ASSIGNED TASK: Go through the data and copy each line where the string "that" appears.

(Data excerpts)
--- START ---

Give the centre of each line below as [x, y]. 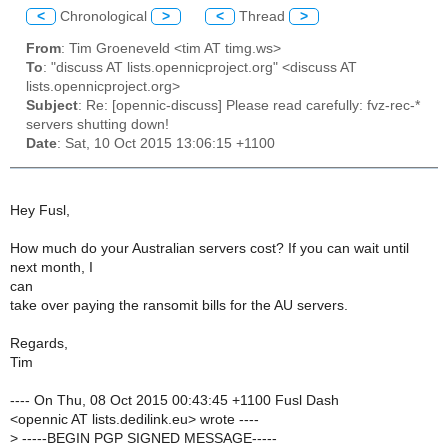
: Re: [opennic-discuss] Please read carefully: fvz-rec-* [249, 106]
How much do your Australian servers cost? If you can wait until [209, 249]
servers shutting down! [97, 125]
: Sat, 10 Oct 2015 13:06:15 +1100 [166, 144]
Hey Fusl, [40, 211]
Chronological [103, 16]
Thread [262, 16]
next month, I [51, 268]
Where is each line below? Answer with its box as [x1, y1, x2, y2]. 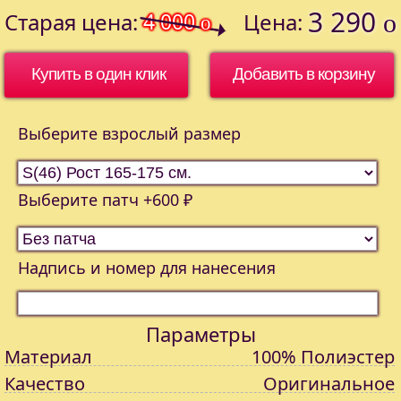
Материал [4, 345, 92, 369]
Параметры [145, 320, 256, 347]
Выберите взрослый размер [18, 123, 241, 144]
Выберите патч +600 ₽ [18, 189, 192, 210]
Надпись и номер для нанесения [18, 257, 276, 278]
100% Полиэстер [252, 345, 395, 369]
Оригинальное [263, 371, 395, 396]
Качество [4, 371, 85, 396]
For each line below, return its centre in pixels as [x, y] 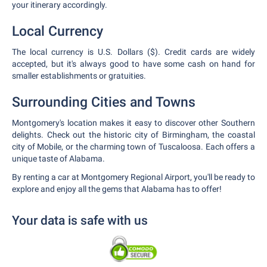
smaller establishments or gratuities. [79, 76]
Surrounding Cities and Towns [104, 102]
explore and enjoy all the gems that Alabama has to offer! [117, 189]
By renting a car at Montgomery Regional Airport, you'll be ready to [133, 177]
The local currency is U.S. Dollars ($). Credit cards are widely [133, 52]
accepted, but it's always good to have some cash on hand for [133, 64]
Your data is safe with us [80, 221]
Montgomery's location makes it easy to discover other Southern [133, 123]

--- END ---
--- START ---

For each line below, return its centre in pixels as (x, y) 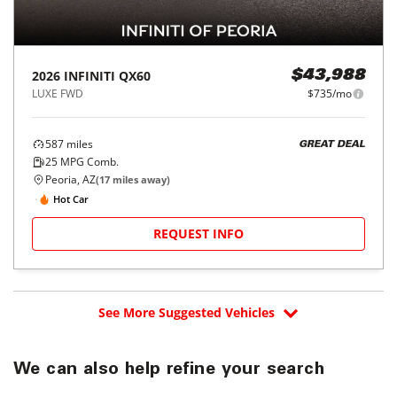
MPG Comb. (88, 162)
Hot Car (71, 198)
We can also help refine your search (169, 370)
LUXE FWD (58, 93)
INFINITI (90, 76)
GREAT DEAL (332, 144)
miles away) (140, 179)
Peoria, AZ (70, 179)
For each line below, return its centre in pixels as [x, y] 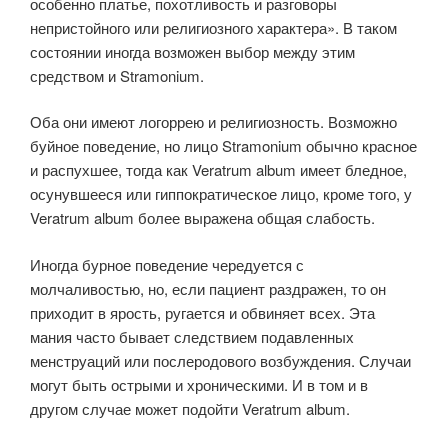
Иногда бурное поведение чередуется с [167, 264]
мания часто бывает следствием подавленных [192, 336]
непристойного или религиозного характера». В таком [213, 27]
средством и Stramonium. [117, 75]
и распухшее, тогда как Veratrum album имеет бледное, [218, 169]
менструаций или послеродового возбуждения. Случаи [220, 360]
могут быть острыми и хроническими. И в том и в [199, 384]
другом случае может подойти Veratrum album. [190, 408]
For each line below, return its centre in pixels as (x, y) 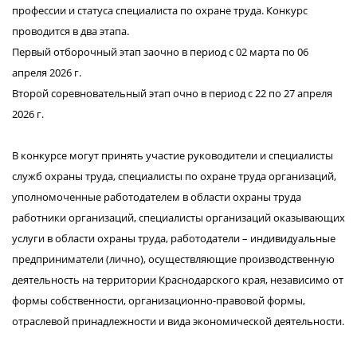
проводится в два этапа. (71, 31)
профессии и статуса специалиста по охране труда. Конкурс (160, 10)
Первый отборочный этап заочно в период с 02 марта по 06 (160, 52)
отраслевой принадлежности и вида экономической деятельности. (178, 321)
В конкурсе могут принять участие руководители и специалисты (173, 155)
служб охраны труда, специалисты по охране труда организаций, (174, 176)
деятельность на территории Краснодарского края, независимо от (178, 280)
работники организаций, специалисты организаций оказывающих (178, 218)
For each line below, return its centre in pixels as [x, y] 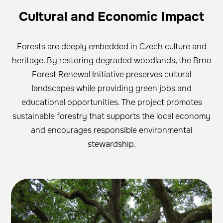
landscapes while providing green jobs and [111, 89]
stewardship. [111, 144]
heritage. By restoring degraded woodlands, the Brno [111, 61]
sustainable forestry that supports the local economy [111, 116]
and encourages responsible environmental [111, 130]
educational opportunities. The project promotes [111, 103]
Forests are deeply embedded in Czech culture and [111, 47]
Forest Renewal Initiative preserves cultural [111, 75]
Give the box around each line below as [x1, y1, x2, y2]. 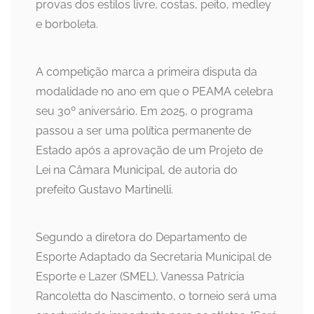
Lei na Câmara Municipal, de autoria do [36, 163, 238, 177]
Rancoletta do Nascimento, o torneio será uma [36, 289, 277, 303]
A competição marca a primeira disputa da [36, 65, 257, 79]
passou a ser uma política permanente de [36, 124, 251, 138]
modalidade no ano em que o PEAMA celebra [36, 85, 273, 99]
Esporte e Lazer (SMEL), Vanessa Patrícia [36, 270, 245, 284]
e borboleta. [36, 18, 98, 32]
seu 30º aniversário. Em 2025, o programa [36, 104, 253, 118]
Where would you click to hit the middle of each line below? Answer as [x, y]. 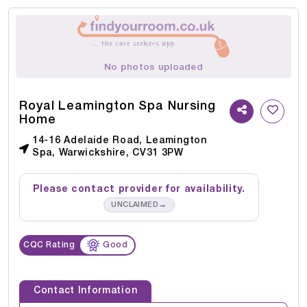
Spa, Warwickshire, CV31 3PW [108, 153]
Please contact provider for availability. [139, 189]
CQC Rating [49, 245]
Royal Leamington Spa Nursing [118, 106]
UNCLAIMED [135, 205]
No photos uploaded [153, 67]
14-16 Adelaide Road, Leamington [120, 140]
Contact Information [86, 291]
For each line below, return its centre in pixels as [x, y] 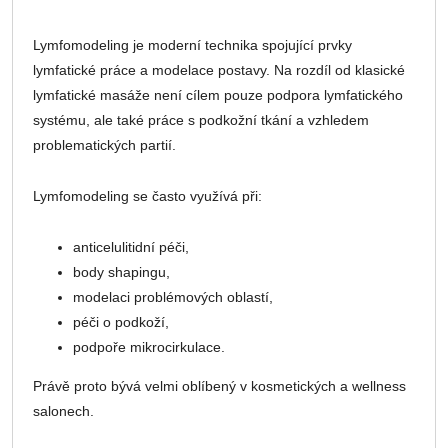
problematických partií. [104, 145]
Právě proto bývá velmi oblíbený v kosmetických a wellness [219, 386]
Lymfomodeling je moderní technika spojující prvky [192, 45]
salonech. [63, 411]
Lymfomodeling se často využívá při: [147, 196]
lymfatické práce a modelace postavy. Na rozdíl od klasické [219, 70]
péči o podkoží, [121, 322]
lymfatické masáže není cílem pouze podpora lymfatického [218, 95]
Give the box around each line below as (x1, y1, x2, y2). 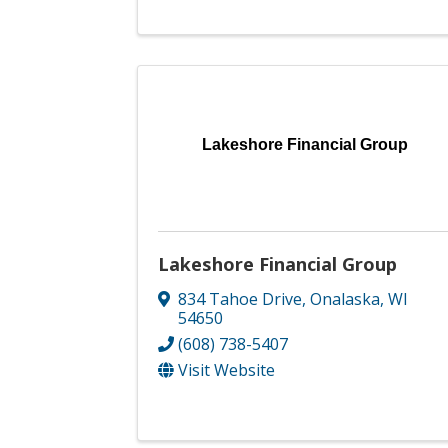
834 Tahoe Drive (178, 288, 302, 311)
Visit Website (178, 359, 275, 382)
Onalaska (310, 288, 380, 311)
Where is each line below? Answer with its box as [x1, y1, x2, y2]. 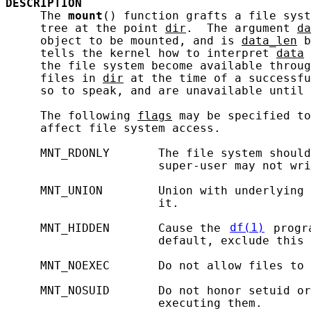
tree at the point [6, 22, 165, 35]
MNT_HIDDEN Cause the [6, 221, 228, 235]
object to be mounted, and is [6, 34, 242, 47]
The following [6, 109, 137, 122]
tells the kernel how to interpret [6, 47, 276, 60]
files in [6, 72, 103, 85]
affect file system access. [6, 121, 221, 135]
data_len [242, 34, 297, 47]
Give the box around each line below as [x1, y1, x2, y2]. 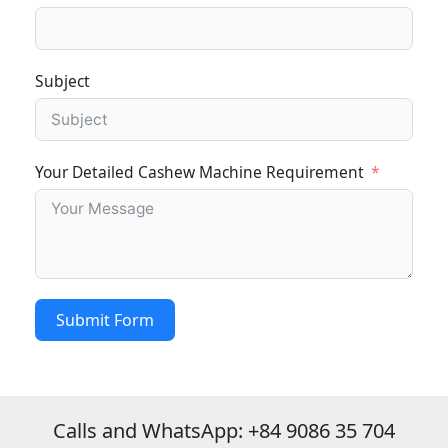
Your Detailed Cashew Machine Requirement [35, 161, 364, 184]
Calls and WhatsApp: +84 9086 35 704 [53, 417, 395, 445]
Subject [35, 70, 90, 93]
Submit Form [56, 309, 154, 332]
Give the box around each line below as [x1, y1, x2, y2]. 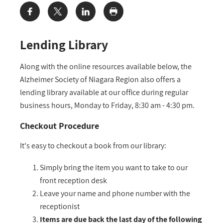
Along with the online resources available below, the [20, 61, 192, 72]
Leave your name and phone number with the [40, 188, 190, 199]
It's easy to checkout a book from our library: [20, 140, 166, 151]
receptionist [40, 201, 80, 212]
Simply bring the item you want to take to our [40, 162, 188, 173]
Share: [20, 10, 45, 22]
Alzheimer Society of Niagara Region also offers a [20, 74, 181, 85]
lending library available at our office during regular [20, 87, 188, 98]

--- END ---

YOUR SOLUTION:
explore and enjoy all the gems that Alabama has to offer! [117, 189]
sustainable forestry that supports the local economy [111, 116]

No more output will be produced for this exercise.